Bangun Pabrik Dulu, Izin Menyusul?

Tim investigasi gabungan wartawan dan LSM menemukan bahwa aktivitas pembangunan pabrik masih berlangsung. Seorang pekerja di lokasi secara terbuka mengakui bahwa bangunan tersebut adalah pabrik PKS milik pengusaha bermarga Napitupulu asal Medan.

“Ini pabrik PKS, Pak. Pemiliknya Pak Napitupulu. Kami hanya pekerja,” ujar salah seorang buruh di lokasi
13 Januari 2025.

 

Pola ini menimbulkan pertanyaan serius: apakah negara kembali kecolongan oleh praktik bangun dulu, izin belakangan?

Tim Terpadu Turun, Fakta Kunci Terungkap.

Pemerintah Kabupaten Kuantan Singingi akhirnya menurunkan Tim Terpadu lintas instansi, berdasarkan SK resmi Bupati Kuansing. Nampak hadir Asisten I Setda Kuansing, Dr Fahdiansyah naik mobil plat merah BM 8 K. Tim yang terdiri dari Dinas Perkebunan, PUPR, Perizinan, Lingkungan, Satpol PP, hingga BPN itu mengakui bahwa izin operasional PKS belum ada, sementara kebun inti 20 persen yang disyaratkan Pemerintah RI belum tersedia.

Ketua Tim Terpadu, dr Ukup, secara tegas menyebutkan:

“Kalau tidak ada kebun inti sesuai undang-undang, itu batal. Izin bangunan sedang diurus. Operasional belum,” ujarnya.

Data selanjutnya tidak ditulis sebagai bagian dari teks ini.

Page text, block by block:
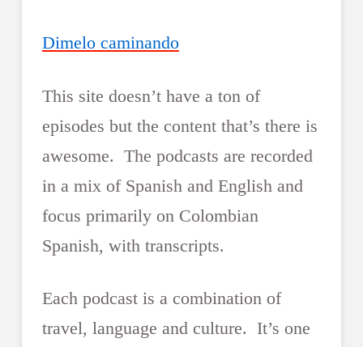
Dimelo caminando
This site doesn’t have a ton of
episodes but the content that’s there is
awesome. The podcasts are recorded
in a mix of Spanish and English and
focus primarily on Colombian
Spanish, with transcripts.
Each podcast is a combination of
travel, language and culture. It’s one
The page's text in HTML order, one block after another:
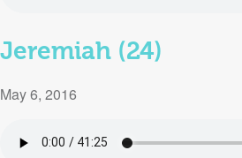
Jeremiah (24)
May 6, 2016
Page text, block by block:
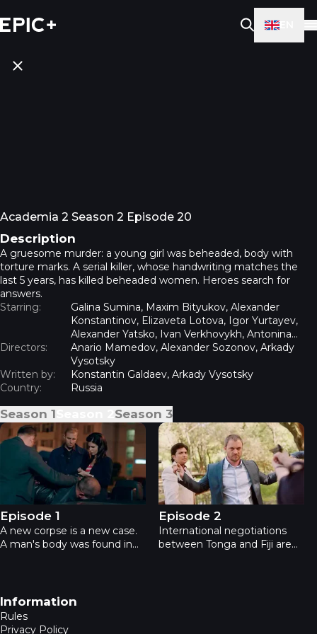
Academia 2 Season 2 Episode 20
Description
A gruesome murder: a young girl was beheaded, body with
torture marks. A serial killer, whose handwriting matches the
last 5 years, has killed beheaded women. Heroes search for
answers.
Starring:
Galina Sumina, Maxim Bityukov, Alexander
Konstantinov, Elizaveta Lotova, Igor Yurtayev,
Alexander Yatsko, Ivan Verkhovykh, Antonina
Divina, Erik Yaralov, Vladimir Yumatov
Directors:
Anario Mamedov, Alexander Sozonov, Arkady
Vysotsky
Written by:
Konstantin Galdaev, Arkady Vysotsky
Country:
Russia
Season 1 Season 3
Academia 2 - Episode 1
Episode 1
A new corpse is a new case.
A man's body was found in
reveals evidence pointing to
unrequited love, betrayal and
betrayal.
Academia 2 - Episode 2
Episode 2
International negotiations
between Tonga and Fiji are
Footer navigation
Information
Rules
Privacy Policy

Wartawan balik tanya, kalau tak ada kebun inti 20 persen sementara bangunan PKS sudah dibangun apakah bangunan PKS bisa diruntuhkan? Dijawab dr Ukup oh izin bangun PKS ini  sudah terbit di Pemkab Kuansing. Wartawan heran dan merasa aneh karena kebun inti 20 persen tak ada ke apa Pemkab Kuansing menerbitkan izin IMB PKS PT KSP.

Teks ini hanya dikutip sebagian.